KWZ Format

The KWZ format is used to store Flipnote animations. The body of the file is structured into sections, with each section beginning with an 8-byte header. The last 256 bytes of a KWZ is an SHA-256 RSA-2048 signature over the whole file.

Variants of the format are also used for folder icons and comments.

Section Headers

Type	Details
char[4]	Section magic
uint32	Section size (not including header)

The first 3 chars of the section magic identify the section type, and the last char seems to be used for flags of some kind but the meaning of these isn't known.

Sections

KFH (File Header)

Offset	Type	Details
0x0	uint32	CRC32 checksum
0x4	uint32	Creation timestamp
0x8	uint32	Last edit timestamp
0xC	uint32	App version? - seen as `0`, `1` or `3` so far
0x10	byte[10]	Root author ID
0x1A	byte[10]	Parent author ID
0x24	byte[10]	Current author ID
0x2E	wchar[11]	Root author name
0x44	wchar[11]	Parent author name
0x5A	wchar[11]	Current author name
0x70	char[28]	Root filename
0x8C	char[28]	Parent filename
0xA8	char[28]	Current filename
0xC4	uint16	Frame count
0xC6	uint16	Thumbnail frame index
0xC8	uint16	Flags
0xCA	uint8	Frame speed
0xCB	uint8	Layer visibility flags

Timestamps are stored as the number of seconds since midnight 1 Jan 2000.

Author names are null-padded UTF-16 LE strings. Author IDs are usually formatted as lowercase hex strings with dashes like xxxx-xxxx-xxxx-xxxxxx. The last byte of an author ID seems to always be null, and isn't included as part of the string.

Filenames are base32-encoded using a custom alphabet sequence cwmfjordvegbalksnthpyxquiz012345. The decoded filename can be unpacked to get the author ID, creation timestamp and modified timestamp.
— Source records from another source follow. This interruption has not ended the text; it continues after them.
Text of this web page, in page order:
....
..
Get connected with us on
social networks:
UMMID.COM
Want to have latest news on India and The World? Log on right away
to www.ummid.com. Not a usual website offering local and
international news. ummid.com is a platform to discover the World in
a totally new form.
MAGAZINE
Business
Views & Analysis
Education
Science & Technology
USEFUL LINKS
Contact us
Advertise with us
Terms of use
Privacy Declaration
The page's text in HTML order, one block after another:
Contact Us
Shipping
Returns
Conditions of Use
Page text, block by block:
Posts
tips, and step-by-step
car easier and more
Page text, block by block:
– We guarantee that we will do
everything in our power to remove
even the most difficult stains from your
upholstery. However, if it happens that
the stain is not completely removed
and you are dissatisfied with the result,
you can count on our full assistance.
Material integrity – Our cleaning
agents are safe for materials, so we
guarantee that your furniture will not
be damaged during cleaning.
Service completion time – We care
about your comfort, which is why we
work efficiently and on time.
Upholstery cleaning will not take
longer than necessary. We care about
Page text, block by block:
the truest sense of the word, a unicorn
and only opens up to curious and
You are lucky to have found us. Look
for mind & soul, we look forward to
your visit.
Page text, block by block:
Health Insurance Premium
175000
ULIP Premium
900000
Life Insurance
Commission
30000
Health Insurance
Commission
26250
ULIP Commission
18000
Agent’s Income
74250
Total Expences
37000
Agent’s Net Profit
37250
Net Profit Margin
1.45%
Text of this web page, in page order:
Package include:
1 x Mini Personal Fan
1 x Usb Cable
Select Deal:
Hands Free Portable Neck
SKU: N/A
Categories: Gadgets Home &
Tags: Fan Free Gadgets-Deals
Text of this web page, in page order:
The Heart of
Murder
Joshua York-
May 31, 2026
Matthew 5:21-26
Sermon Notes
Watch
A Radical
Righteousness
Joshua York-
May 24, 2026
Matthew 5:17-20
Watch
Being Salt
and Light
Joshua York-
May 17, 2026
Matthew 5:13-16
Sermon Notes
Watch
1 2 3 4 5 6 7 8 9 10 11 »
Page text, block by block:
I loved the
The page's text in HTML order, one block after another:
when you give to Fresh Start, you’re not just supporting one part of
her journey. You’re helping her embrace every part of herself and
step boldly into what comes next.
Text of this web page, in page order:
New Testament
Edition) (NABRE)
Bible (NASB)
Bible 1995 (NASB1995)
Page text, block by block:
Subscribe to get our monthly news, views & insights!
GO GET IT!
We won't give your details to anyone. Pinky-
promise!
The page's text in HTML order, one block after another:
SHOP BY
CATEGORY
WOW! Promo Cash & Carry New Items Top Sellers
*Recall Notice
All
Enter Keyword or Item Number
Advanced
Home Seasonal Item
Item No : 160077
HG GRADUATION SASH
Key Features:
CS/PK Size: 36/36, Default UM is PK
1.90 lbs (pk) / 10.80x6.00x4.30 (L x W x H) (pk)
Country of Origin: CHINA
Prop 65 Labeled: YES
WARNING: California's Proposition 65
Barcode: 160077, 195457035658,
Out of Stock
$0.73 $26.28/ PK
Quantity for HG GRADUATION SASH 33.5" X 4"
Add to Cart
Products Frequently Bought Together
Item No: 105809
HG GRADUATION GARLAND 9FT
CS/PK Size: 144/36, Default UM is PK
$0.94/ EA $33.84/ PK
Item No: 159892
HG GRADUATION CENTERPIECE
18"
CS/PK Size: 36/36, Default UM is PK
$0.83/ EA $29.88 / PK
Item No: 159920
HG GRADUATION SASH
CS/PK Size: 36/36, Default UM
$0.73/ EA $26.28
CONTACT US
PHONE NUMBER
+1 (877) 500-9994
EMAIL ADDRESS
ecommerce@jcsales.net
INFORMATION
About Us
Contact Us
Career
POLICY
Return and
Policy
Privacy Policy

If you're dealing with DSi Library notes, bear in mind there's some weird quirks with the metadata in them that you may need to handle.

KFH flags

Bitmask	Details
`flags & 0x1`	Lock flag
`flags & 0x2`	Loop playback flag
`flags & 0x4`	Toolset flag
`flags & 0x10`	Unsure, possibly indicates something with layer depth?

Layer visibility flags

Bitmask	Details
`flags & 0x1`	Layer A invisible
`flags & 0x2`	Layer B invisible
`flags & 0x4`	Layer C invisible

Flipnote Playback Speeds:

Value	Frames per second
0	0.2
1	0.5
2	1
3	2
4	4
5	6
6	8
7	12
8	20
9	24
10	30

KTN (Thumbnail)

This section starts with a CRC32 checksum followed by the Flipnote's thumbnail stored as JPEG image data. Thumbnails are 80px x 64px, with a black line at the bottom which is normally cropped out when displayed.

KMC (Frame Data)

Offset	Type	Details
0x0	uint32	CRC32 checksum
0x4	-	Frame data

Frames are stored in playback sequence, and split into separate images for layer A, layer B, and layer C. Layer images are 320 pixels high and 240 pixels wide, although under normal circumstances the outer edges can't be drawn on since the app puts a border around the bottom screen.
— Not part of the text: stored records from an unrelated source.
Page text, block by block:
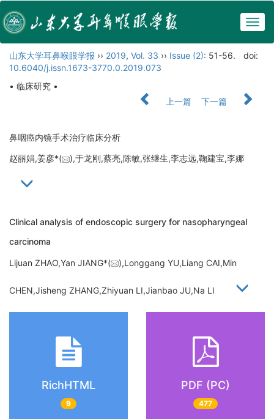
山东大学耳鼻喉眼学报 ›› 2019, Vol. 33 ›› Issue (2): 51-56.
doi:
10.6040/j.issn.1673-3770.0.2019.073
• 临床研究 •
上一篇
下一篇
鼻咽癌内镜手术治疗临床分析
赵丽娟,姜彦*( ),于龙刚,蔡亮,陈敏,张继生,李志远,鞠建宝,李娜
Clinical analysis of endoscopic surgery for nasopharyngeal
carcinoma
Lijuan ZHAO,Yan JIANG*( ),Longgang YU,Liang CAI,Min
CHEN,Jisheng ZHANG,Zhiyuan LI,Jianbao JU,Na LI
RichHTML
9
PDF (PC)
477
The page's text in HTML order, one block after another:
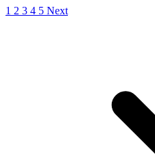
1 2 3 4 5 Next
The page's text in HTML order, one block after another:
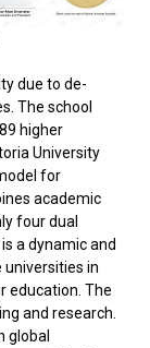
due to de-
The school
higher
University
for
academic
four dual
a dynamic and
universities in
education. The
and research.
global
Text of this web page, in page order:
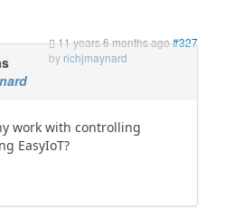
11 years 6 months ago#327
by richjmaynard
work with controlling
EasyIoT?
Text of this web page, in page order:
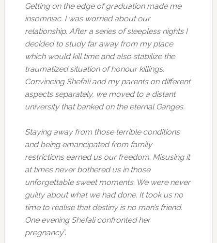
Getting on the edge of graduation made me
insomniac. I was worried about our
relationship. After a series of sleepless nights I
decided to study far away from my place
which would kill time and also stabilize the
traumatized situation of honour killings.
Convincing Shefali and my parents on different
aspects separately, we moved to a distant
university that banked on the eternal Ganges.
Staying away from those terrible conditions
and being emancipated from family
restrictions earned us our freedom. Misusing it
at times never bothered us in those
unforgettable sweet moments. We were never
guilty about what we had done. It took us no
time to realise that destiny is no man’s friend.
One evening Shefali confronted her
pregnancy”.
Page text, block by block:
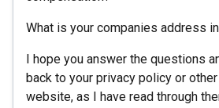
What is your companies address
I hope you answer the questions
back to your privacy policy or
website, as I have read through
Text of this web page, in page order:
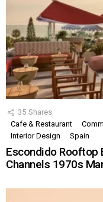
35 Shares
Cafe & Restaurant
Interior Design
Spain
Escondido Rooftop
Channels 1970s
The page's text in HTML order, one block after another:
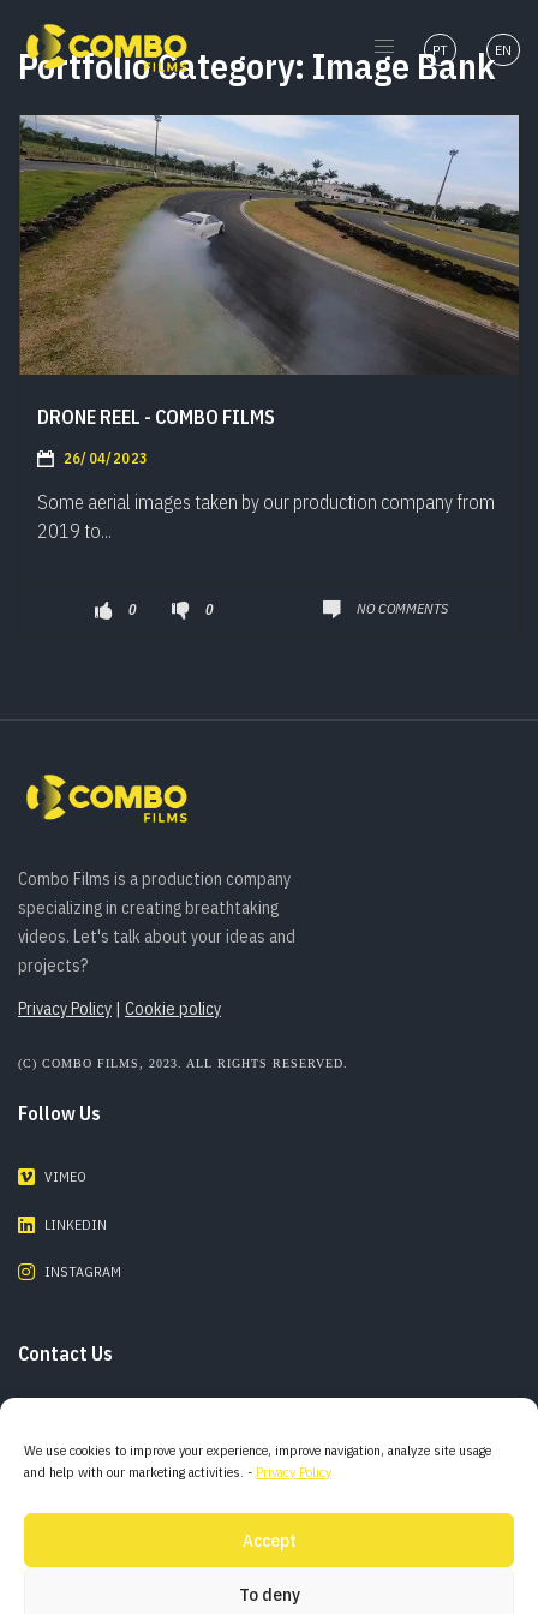
We use cookies to improve your experience, improve navigation, analyze site usage
and help with our marketing activities. - Privacy Policy
Accept
To deny
PT EN
Portfolio Category: Image Bank
DRONE REEL - COMBO FILMS
26/04/2023
Some aerial images taken by our production company from
2019 to...
0 0 NO COMMENTS
Combo Films is a production company
specializing in creating breathtaking
videos. Let's talk about your ideas and
projects?
Privacy Policy | Cookie policy
(C) COMBO FILMS, 2023. ALL RIGHTS RESERVED.
Follow Us
VIMEO
LINKEDIN
INSTAGRAM
Contact Us
+55 11 98142 0800
E-mail:
info@combofilms.com
São Paulo – Brazil
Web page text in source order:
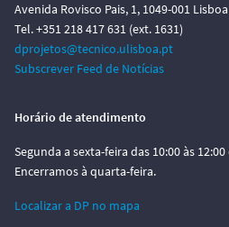
Avenida Rovisco Pais, 1, 1049-001 Lisboa
Tel. +351 218 417 631 (ext. 1631)
dprojetos@tecnico.ulisboa.pt
Subscrever Feed de Notícias
Horário de atendimento
Segunda a sexta-feira das 10:00 às 12:00
Encerramos à quarta-feira.
Localizar a DP no mapa
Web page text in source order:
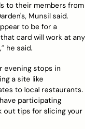
to their members from
Munsil said.
to be for a
card will work at any
he said.
evening stops in
a site like
to local restaurants.
participating
out tips for slicing your
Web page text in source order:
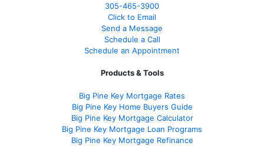
305-465-3900
Click to Email
Send a Message
Schedule a Call
Schedule an Appointment
Products & Tools
Big Pine Key Mortgage Rates
Big Pine Key Home Buyers Guide
Big Pine Key Mortgage Calculator
Big Pine Key Mortgage Loan Programs
Big Pine Key Mortgage Refinance
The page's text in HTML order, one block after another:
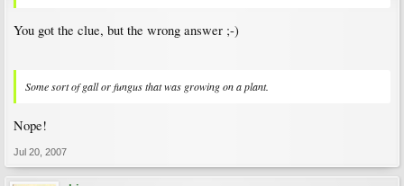
You got the clue, but the wrong answer ;-)
Some sort of gall or fungus that was growing on a plant.
Nope!
Jul 20, 2007
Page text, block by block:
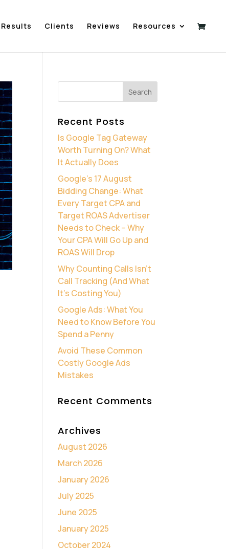
Results Clients Reviews Resources
Recent Posts
Is Google Tag Gateway
Worth Turning On? What
It Actually Does
Google’s 17 August
Bidding Change: What
Every Target CPA and
Target ROAS Advertiser
Needs to Check – Why
Your CPA Will Go Up and
ROAS Will Drop
Why Counting Calls Isn’t
Call Tracking (And What
It’s Costing You)
Google Ads: What You
Need to Know Before You
Spend a Penny
Avoid These Common
Costly Google Ads
Mistakes
Recent Comments
Archives
August 2026
March 2026
January 2026
July 2025
June 2025
January 2025
October 2024
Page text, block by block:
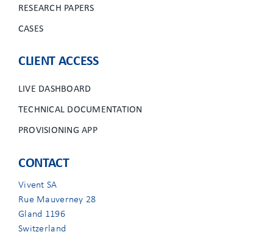
RESEARCH PAPERS
CASES
CLIENT ACCESS
LIVE DASHBOARD
TECHNICAL DOCUMENTATION
PROVISIONING APP
CONTACT
Vivent SA
Rue Mauverney 28
Gland 1196
Switzerland

The data for each layer is compressed individually; to get the compressed size for a given frame layer (and this calculate the offsets for any given frame) you need to first parse the KMI.

Layers are divided into 1200 tiles that are 8 pixels high and 8 pixels wide. Every horizontal line in a tile ultimately references a line table index. The line table contains every possible combination of pixels for a line.

Tile arrangement

8x8 tiles (shown in red) are grouped into larger tiles (shown in blue) which are 128x128 unless they fall off the edge of the frame. Tiles are stored in sequence from left-to-right, top to bottom.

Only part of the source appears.